Chaque mois le CDES vous propose dans Jurisport l’expression d’un point de vue sur un sujet d’actualité du secteur du sport !
Pour ce numéro, retrouvez Jean-Pierre Karaquillo, professeur émérite de l’Université de Limoges.
La spécificité du droit du sport : un besoin de précisions
La spécificité du droit du sport est devenue une évidence. Elle doit pourtant être précisée pour en mesurer la portée.
Les auteurs, économistes, gestionnaires, juristes, sociologues… qui réfléchissent à la régulation de l’activité sportive savent qu’elle est une activité sociale singulière dans son organisation, son fonctionnement et sa pratique qui s’inscrivent au sein d’entités juridiques sportives nationales rattachées tout à la fois à des entités juridiques sportives internationales et aux États de leur siège social. Aussi, est-il cohérent et pas surprenant que, par lucidité ou opportunité politique, plusieurs États, interventionnistes dans le secteur des activités sportives, ouvrent leur droit positif aux préoccupations et aux exigences régulatrices du mouvement sportif. Ils contribuent alors à la promotion d’un droit du sport affichant, assidûment, sur divers thèmes, son originalité en écartant « le droit applicable à tous ». Le foisonnement de textes français relatifs exclusivement au sport tels que les dispositifs législatifs et réglementaires sur les sociétés sportives, les agents sportifs, les contrats de travail à durée déterminée de sportifs et d’entraîneurs professionnels, les actes administratifs, en portent témoignages. Et cette tendance est, parallèlement, renforcée par des jurisprudences du Conseil d’État et de la Cour de cassation qui, progressivement, par des mécanismes appropriés, « aménagent » un droit seulement applicable au sport.

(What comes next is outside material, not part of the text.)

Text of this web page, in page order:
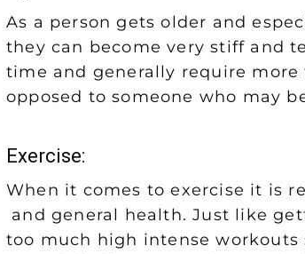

Toutefois, cette spécificité n’est pas sans précédent. Elle est classique. Elle est dans la mouvance de l’évolution du droit issu des autorités publiques avec le pullulement de nouvelles branches « du droit officiel ». À vrai dire, il s’agit de régulations juridiques spéciales – de « statuts spéciaux » dérogeant, totalement ou partiellement, aux régulations juridiques générales – aux « statuts généraux » (des contrats de la responsabilité civile, des actes administratifs, etc.) produits du « droit officiel » qui participent au développement constant des droits d’État spécifiques qui émergent avec continuité puissamment en étant l’objet d’études et de formations1.
Mais les racines de la spécificité du droit du sport se greffent, aussi, sur plus inhabituel et impression- nant : une organisation, un fonctionnement, une pratique des activités sportives transnationale, universelle, dont le maintien repose sur l’existence et l’effectivité d’un agglomérat de règles « construites » par les communautés sportives internationales et relayées par les mouvements sportifs nationaux. La spécificité de ce droit, de cette lex sportiva révèle l’identité du sport planétaire institutionnalisé. Elle lui est inhérente. Sa portée est considérable, d’autant qu’au cœur de cette lex sportiva il y a l’empreinte de principes généraux : le monopole, la solidarité du secteur professionnel/amateur, l’équilibre et l’équité des compétitions, la loyauté, la sincérité… qui constituent son ordre public incontournable dont le respect conditionne la survie du modèle sportif transnational.
À titre d’exemples récents, le droit animalier et le droit équin. L’Institut du droit équin (installé à l’université de Limoges) vient d’ailleurs d’organiser un colloque sur le thème : « Cheval et droit : quelles spécificités ? ».